Sunday, April 17, 2011

Segment Trees and Bitmaps

Bitmaps are used all the time to keep track of free lists since they are a very compact way of keeping track of true/false information. They are used in the ext2/ext3 file system to keep track of free inode and data blocks, in the bitmapped_allocator to keep track of free memory blocks, and in many many other places.

However, in almost all places, a linear search technique is used to get the first set (or unset) bit. This works very well for small sets of data, but say you have 40 million items that you want to keep track of, you'll land up linear searching 40x106/8/1024/1024 = 4.7 MB of data, which is more than the cache size of most CPUs these days. What this effectively means is that you will land up filling up the CPU cache with the bitmaps, leaving very ittle space for your application's real data

This is obviously bad news and we should do something to fix it.

Welcome Trees!!

We take some inspiration from Segment Trees and use a hierarchial structure to store range data that will help us divide-and-conquor the free list in a zippy fashion.

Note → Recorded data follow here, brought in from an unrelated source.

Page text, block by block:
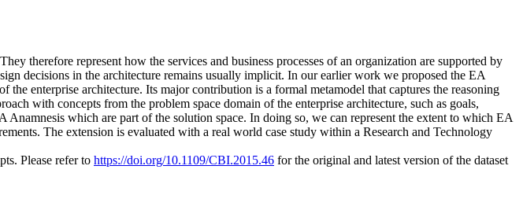
therefore represent how the services and business processes of an organization are supported by
decisions in the architecture remains usually implicit. In our earlier work we proposed the EA
enterprise architecture. Its major contribution is a formal metamodel that captures the reasoning
with concepts from the problem space domain of the enterprise architecture, such as goals,
which are part of the solution space. In doing so, we can represent the extent to which EA
The extension is evaluated with a real world case study within a Research and Technology
Please refer to https://doi.org/10.1109/CBI.2015.46 for the original and latest version of the dataset

Let's assume that each byte on our fictitious machine can hold just 2 bits. A bit 0 means that the object that that bit represents is free, whereas a bit 1 means that the object that that bit represents is taken (or allocated).

The root node gives us information about the complete range (all the 8 bits in the leaves). The nodes at the 1st level give us information about 4 bits each, and each of the leaf nodes give us information about 2 bits each (this is a base case since each byte on our machine can hold just 2 bits).

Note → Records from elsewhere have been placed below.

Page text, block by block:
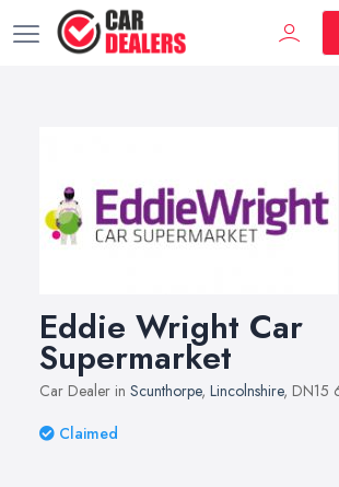
Eddie Wright Car
Supermarket
Car Dealer in Scunthorpe, Lincolnshire, DN15
Claimed
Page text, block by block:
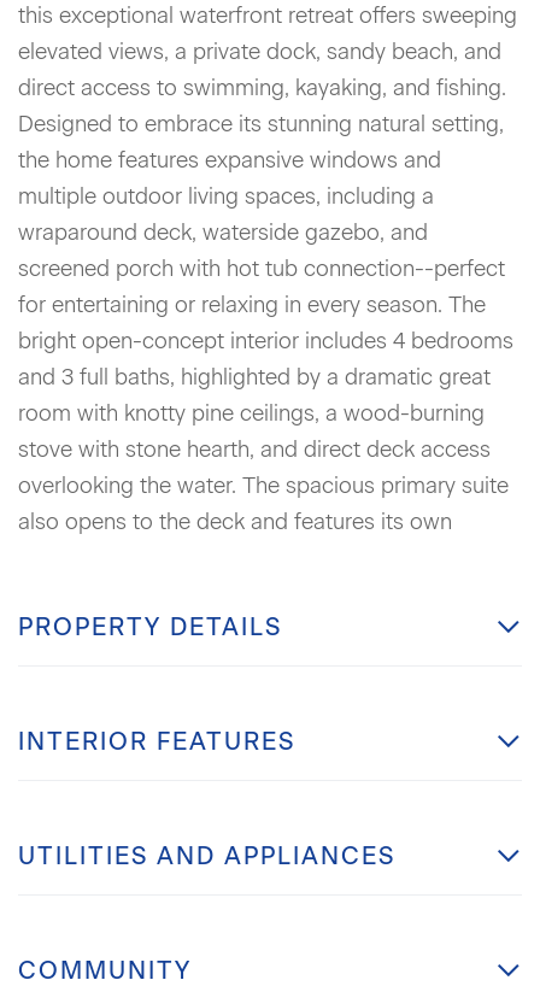
this exceptional waterfront retreat offers sweeping
elevated views, a private dock, sandy beach, and
direct access to swimming, kayaking, and fishing.
Designed to embrace its stunning natural setting,
the home features expansive windows and
multiple outdoor living spaces, including a
wraparound deck, waterside gazebo, and
screened porch with hot tub connection--perfect
for entertaining or relaxing in every season. The
bright open-concept interior includes 4 bedrooms
and 3 full baths, highlighted by a dramatic great
room with knotty pine ceilings, a wood-burning
stove with stone hearth, and direct deck access
overlooking the water. The spacious primary suite
also opens to the deck and features its own
PROPERTY DETAILS
INTERIOR FEATURES
UTILITIES AND APPLIANCES
COMMUNITY

Now, finding a free node is just a simple tree traversal down a path that has 0 in one of the bit positions. While coming up, we set the 0 bits in each level (that we followed down) to a 1 bit ONLY if all the children of that 0 bit are all 1. We unconditionally set the 0 bit in the leaf node to 1 and go up the tree.

Hence, you can see that we have converted a O(n) operation to a O(lg n) operation by increasing the space requirements to 2x the original. Even though the space requirement is 2x the original, the tree based algorithm is much better not just from a time complexity perspective, but is also much more cache friendly. You should expect to have only the first 2 levels entirely in the cache. The remaining levels will come and go as necessary. This is the exact reason why B-Trees are better as an on-disk indexing and retrieval structure.

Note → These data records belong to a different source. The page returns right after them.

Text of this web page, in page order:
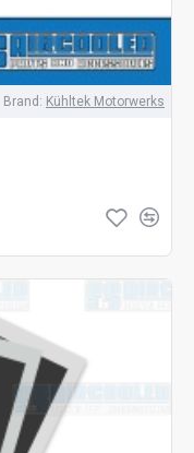
Brand: Kühltek Motorwerks
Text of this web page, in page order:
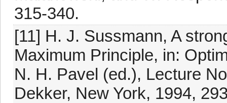
315-340.
[11] H. J. Sussmann, A
Maximum Principle, in:
N. H. Pavel (ed.), Lecture
Dekker, New York, 1994,
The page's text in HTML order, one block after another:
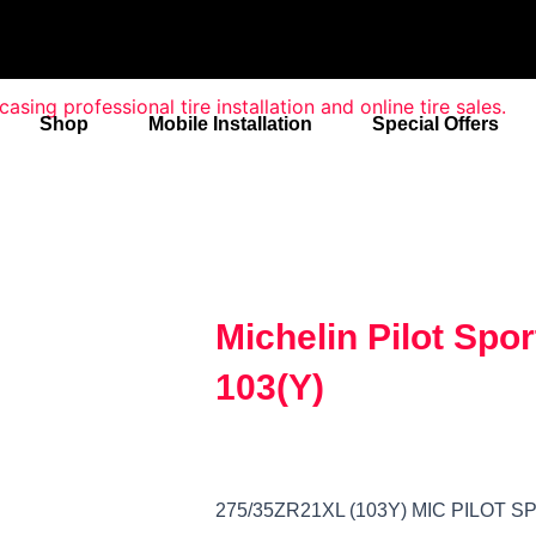
Shop Mobile Installation Special Offers
Michelin Pilot
103(Y)
275/35ZR21XL (103Y) MIC PILOT

On a 32-bit machine, we need just a little over 5 levels of the tree to store 40 million bits (34 million bits can be stored completely in just 5 levels).

Update: You can achieve the same runtime complexity of O(lg n) and NO extra space overhead (compared to the linear scan solution) by using a Fenwick Tree instead of a Segment Tree.

1 comment:

Anonymous said...

thank you very much.for information.